Spending the day at Grado watching my son has been a bit of an emotional roller coaster. Everywhere I turn are old memories. The champagne glasses from our wedding on the shelf – just no pictures. I go through the photo albums she made and only the trips are there. None of the first years or wedding. Just the kids and our major trips. Actually just three of the major trips. Maui (wedding), Kauai, Oahu are missing. None of the Grand Canyon or the coastal trips. Just London, Paris (popped the question), Australia, and Italy (mom & sis sans me). I wonder why these and not others. Australia was after the wedding and the affair. Obviously Paris has special meaning, but the wedding pictures are packed away but the Maui photo album is still there empty. I guess she is going there for her 40th and wants to keep the album cover.
Not sure why Hunter is playing nice today but I am trying to do the same. Son lost one of his bottom teeth while I was watching him so I sent her a text and picture. A couple of texts back and forth and I start missing things.
Not real things. The fantasies of what I would have liked our life to have been. I wasn’t very giving with PDA and she had checked out a couple of years ago. As per his routine son starts his movie mid-day and can only watch it by himself. So I go upstairs to our old bedroom and start watching Perks of Being a Wallflower. One of the few of my movies that hasn’t been packed up as I think she would like to keep it.

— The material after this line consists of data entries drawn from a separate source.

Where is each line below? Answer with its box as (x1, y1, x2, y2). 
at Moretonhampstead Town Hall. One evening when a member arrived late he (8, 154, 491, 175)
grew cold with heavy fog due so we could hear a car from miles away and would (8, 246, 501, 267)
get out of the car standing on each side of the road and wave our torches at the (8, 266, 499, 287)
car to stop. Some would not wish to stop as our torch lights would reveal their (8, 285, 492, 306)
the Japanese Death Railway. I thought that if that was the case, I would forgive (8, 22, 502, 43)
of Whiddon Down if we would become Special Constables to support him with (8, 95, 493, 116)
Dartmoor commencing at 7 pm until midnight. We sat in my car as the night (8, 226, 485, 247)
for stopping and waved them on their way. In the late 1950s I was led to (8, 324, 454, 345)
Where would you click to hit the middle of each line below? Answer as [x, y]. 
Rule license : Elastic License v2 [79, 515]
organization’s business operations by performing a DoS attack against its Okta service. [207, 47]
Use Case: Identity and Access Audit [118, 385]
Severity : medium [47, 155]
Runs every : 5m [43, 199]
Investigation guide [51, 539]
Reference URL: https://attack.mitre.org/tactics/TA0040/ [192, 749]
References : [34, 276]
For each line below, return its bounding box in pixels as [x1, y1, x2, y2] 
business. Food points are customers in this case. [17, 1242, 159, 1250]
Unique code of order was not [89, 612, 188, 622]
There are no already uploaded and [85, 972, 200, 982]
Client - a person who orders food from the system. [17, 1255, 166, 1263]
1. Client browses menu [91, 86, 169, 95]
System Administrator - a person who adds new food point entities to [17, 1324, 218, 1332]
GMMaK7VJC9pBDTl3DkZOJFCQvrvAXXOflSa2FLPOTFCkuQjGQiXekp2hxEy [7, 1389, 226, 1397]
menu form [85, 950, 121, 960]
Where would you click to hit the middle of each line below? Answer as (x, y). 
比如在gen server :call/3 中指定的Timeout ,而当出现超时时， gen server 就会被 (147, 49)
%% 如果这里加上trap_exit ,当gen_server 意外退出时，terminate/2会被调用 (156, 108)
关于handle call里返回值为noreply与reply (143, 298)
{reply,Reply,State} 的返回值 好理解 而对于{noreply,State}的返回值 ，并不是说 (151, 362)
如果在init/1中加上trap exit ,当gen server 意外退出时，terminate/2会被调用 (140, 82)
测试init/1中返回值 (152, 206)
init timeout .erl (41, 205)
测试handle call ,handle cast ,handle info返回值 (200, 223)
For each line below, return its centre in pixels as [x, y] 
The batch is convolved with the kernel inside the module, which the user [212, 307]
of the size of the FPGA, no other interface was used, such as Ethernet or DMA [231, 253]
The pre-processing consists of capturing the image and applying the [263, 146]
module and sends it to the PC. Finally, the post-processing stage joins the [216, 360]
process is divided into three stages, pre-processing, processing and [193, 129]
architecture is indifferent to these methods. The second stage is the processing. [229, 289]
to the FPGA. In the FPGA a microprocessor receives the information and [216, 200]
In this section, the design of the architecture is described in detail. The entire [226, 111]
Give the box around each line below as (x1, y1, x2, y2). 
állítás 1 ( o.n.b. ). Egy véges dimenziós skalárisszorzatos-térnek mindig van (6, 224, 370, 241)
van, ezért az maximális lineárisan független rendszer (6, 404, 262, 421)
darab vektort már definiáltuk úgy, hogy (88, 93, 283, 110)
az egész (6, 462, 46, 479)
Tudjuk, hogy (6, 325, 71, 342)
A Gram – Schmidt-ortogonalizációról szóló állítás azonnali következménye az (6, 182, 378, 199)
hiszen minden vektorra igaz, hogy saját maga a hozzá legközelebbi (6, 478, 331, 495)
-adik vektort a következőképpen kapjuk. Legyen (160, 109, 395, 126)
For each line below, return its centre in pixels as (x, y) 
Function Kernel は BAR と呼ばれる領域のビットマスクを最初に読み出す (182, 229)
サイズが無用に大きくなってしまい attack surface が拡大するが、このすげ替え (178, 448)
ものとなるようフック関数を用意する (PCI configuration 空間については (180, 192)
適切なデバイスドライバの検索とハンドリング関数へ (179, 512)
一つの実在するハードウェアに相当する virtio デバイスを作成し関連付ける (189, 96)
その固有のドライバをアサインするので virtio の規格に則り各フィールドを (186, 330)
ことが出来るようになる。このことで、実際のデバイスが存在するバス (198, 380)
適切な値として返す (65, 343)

That’s when I start remembering why we are here. It all literally started with this movie. I was miserable last year. I’m sure we both were. I had bought the DVD and it brought back a lot of memories of who I was a long time ago. The music was my high school music. Rocky Horror was always a strange way to spend an evening and I wanted to go check out the live show again that they hold in Encinitas and she didn’t want to go. A midnight showing is a couple of hours past her bed time.

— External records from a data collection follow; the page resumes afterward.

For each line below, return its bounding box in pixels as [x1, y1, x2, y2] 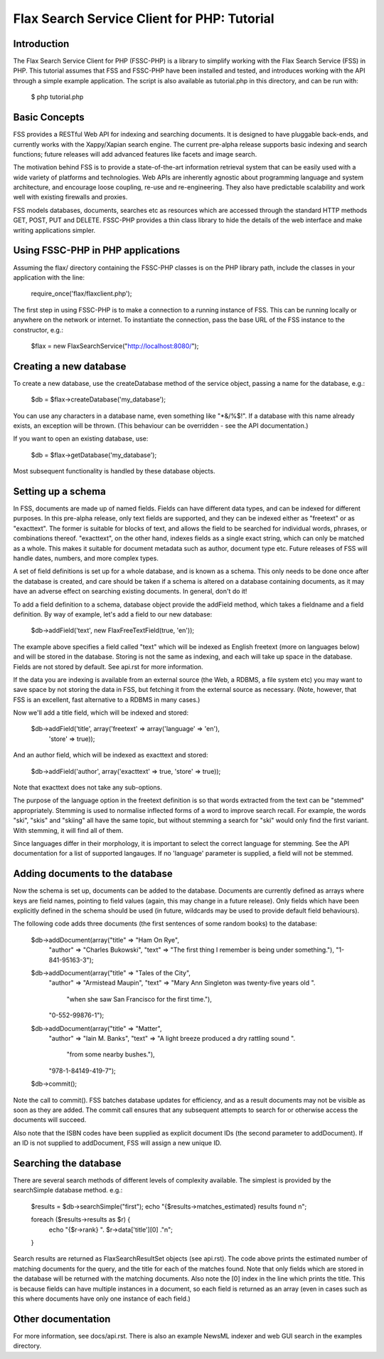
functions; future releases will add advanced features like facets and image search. [13, 149, 257, 158]
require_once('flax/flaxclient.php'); [31, 289, 132, 298]
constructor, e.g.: [13, 325, 64, 334]
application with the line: [13, 273, 85, 281]
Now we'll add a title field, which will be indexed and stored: [13, 708, 188, 717]
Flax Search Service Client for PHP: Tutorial [13, 11, 274, 26]
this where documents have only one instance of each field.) [13, 1294, 191, 1303]
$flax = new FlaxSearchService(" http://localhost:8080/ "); [31, 342, 199, 350]
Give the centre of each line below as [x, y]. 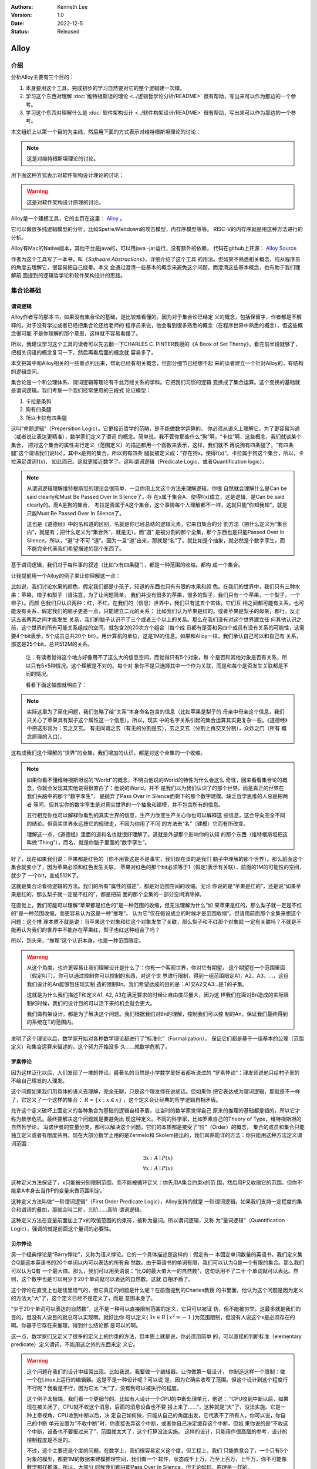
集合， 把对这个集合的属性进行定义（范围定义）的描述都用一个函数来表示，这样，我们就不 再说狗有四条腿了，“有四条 [152, 445]
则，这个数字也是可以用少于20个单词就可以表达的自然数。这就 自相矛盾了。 [102, 1279]
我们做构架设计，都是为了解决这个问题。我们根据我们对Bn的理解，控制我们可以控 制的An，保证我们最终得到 [157, 1014]
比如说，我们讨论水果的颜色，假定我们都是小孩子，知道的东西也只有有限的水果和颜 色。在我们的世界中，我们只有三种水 [156, 586]
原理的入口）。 [48, 736]
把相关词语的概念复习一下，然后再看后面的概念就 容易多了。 [84, 352]
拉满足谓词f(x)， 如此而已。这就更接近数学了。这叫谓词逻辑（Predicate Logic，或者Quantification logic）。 [139, 461]
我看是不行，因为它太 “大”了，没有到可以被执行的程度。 [114, 1388]
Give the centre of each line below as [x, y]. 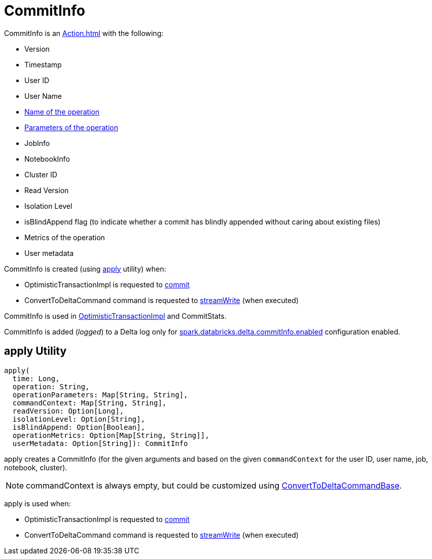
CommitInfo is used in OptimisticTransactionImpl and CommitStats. [115, 316]
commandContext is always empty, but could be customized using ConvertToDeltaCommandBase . [214, 485]
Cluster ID [41, 174]
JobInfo [37, 143]
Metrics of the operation [65, 237]
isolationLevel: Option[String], [79, 419]
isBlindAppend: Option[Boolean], [79, 427]
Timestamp [43, 64]
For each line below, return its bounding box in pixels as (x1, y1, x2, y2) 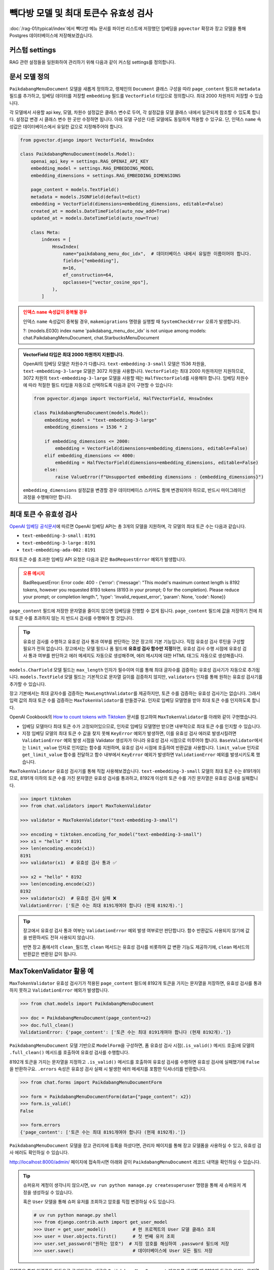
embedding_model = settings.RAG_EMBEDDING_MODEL (30, 166, 154, 171)
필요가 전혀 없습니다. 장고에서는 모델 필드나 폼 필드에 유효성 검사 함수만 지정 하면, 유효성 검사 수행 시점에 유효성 (23, 646, 242, 652)
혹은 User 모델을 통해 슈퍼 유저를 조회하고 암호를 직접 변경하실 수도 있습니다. (23, 1199, 176, 1205)
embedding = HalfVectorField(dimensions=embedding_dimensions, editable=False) (55, 460, 259, 465)
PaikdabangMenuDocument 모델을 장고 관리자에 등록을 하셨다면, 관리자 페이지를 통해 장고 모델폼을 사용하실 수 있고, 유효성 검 (9, 1142, 261, 1148)
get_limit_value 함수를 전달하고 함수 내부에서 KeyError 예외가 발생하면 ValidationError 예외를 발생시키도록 (22, 752, 255, 758)
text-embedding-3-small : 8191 (22, 532, 96, 538)
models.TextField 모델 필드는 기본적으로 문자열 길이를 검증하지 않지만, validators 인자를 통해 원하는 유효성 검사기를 (20, 674, 263, 680)

I couldn’t get the story out of my head. I got the audio book and listened to it on the way to work last year. It stirred up something in me. I think it helped me realize that I was miserable and had been in a trance for years. Just work and the riggers or raising a couple of little ones waiting for the misery of my wife to turn around. Waiting for something that would never come.
I didn’t like myself much for a long time. Borderlines have a way of making everything your fault. Hunter always found a way to get me to invest in the relationship while she never really did. It was love. It wasn’t love. It really didn’t matter. For her keeping me taking care of her was more important than to think about taking care of me. And now she seems to doing some of the same things to my son. Eventually my daughter will subjected to this fantasy / devaluation cycle. She will end up fucked up too.
In the end, I finally realized that I was worth more than I was getting. So I guess it’s true – you choose partners based on what you are looking for. You accept the love you think you deserve. To me it doesn’t matter why she hangs up which paintings or which photos albums she keeps or puts into storage. What matters is what I am willing to accept for myself – and her lack of love isn’t for me.